We have maintained our Neutral recommendation on The Goldman Sachs Group Inc. (GS) based on the detailed analysis of the company’s first-quarter 2012 results. Goldman’s first-quarter 2012 earnings per share were significantly higher than the Zacks Consensus Estimate. Moreover, the reported earnings almost doubled the prior quarter’s earnings.
Amid the improving economy and global markets, the results of the company were driven by increases in investment banking revenues and equity trading. Moreover, the results were marked by higher client activity levels. However, higher operating expenses were on the downside.
During the first quarter of 2012, encouraging development initiatives such as moves taken by the European Central Bank and other central banks to tackle funding risks for European financial institutions, as well as progress in resolving Greece’s debt situation, helped the global market conditions to improve. Fortifying U.S. economic data also contributed to the enhanced market sentiment, thereby leading to advanced credit markets, increased global equity markets and declining volatility levels in the quarter.
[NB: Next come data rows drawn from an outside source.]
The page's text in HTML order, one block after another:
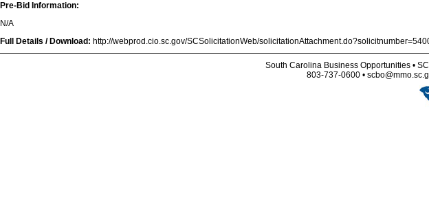
Pre-Bid Information:
N/A
Full Details / Download: http://webprod.cio.sc.gov/SCSolicitationWeb/
South Carolina Business Opportunities •
803-737-0600 •
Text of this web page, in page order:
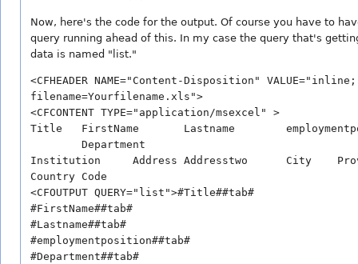
Now, here's the code for the output. Of course you have to
query running ahead of this. In my case the query that's
data is named "list."
<CFHEADER NAME="Content-Disposition"
filename=Yourfilename.xls">
<CFCONTENT TYPE="application/msexcel" >
Title	FirstName	Lastname	employmentposition
Institution	Address	Addresstwo	City	ProvState
Country	Code
<CFOUTPUT QUERY="list">#Title##tab#
#FirstName##tab#
#Lastname##tab#
#employmentposition##tab#
#Department##tab#
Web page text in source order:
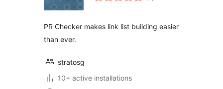
PR Checker makes link list building easier
than ever.
stratosg
10+ active installations
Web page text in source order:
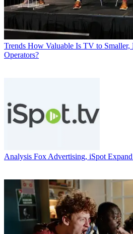
Trends How Valuable Is TV to Smaller,
Operators?
Analysis Fox Advertising, iSpot

Goldman continues to implement the expense reduction initiatives, which began in the second quarter of 2011. The company launched an internal initiative to identify those areas where it can operate more efficiently. The company has largely implemented its targeted annual run rate compensation and non-compensation reduction of approximately $1.4 billion and continues to identify savings opportunities through declines in total staff and planned expenditures.
The company aims to maintain a strong capital position in order to instill the confidence of clients, the investors, bank regulators and stockholders. Sturdy capital ratios depict Goldman’s financial strength. As of March 31, 2012, the company exhibited solid risk-based capital ratios. Moreover, in mid-April, the company announced a 31% increase in its quarterly dividend. This reflects the company’s commitment to return value to the shareholders with its strong cash generating capabilities.
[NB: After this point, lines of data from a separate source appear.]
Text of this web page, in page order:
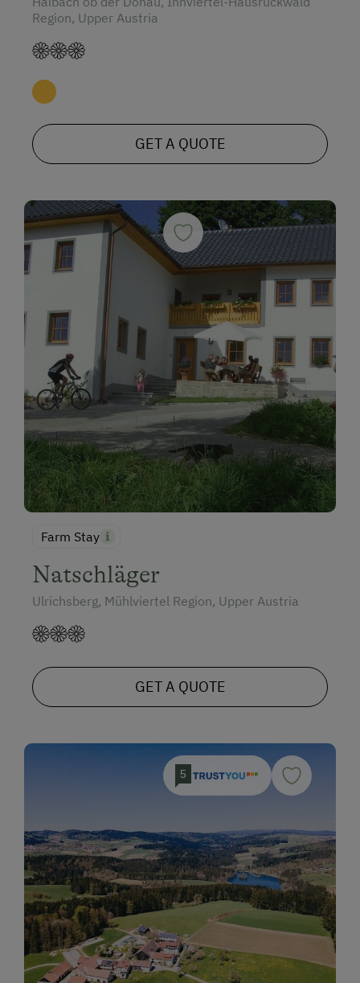
Region, Upper Austria
GET A QUOTE
Farm Stay
Natschläger
Ulrichsberg, Mühlviertel Region, Upper Austria
GET A QUOTE
5

On the flip side, recently, the Federal Reserve came up with a set of new stringent rules for the largest U.S. banking institutions. This step was taken to stabilize the U.S. financial system. The Fed governors proposed capital reserves of 7% of the risk-weighted assets of the banks. Wall Street biggies to be affected by such rules include JPMorgan Chase & Co. (JPM), Goldman, Bank of America Corporation (BAC) and Citigroup Inc. (C).
Most of the U.S. bank officials are opposing these new rules. According to them, such strict rules will slow down the economic recovery as holding extra cash will limit the availability of credit in the market and would affect the overall business growth.
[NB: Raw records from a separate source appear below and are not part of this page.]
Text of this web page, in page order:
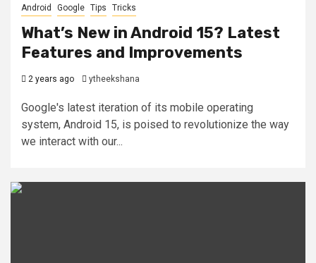
Android Google Tips Tricks
What’s New in Android 15? Latest
Features and Improvements
2 years ago ytheekshana
Google's latest iteration of its mobile operating
system, Android 15, is poised to revolutionize the way
we interact with our...

We anticipate Goldman to benefit from its well-managed global franchise and strong capital base. However, regulatory issues coupled with the fundamental pressures on the banking sector are expected to dent the financials of the company in the upcoming quarters.
We believe that the risk-reward profile of Goldman is currently balanced and hence, we have reiterated our Neutral recommendation on its shares. Goldman currently retains its Zacks #3 Rank, which translates into a short-term ‘Hold’ rating.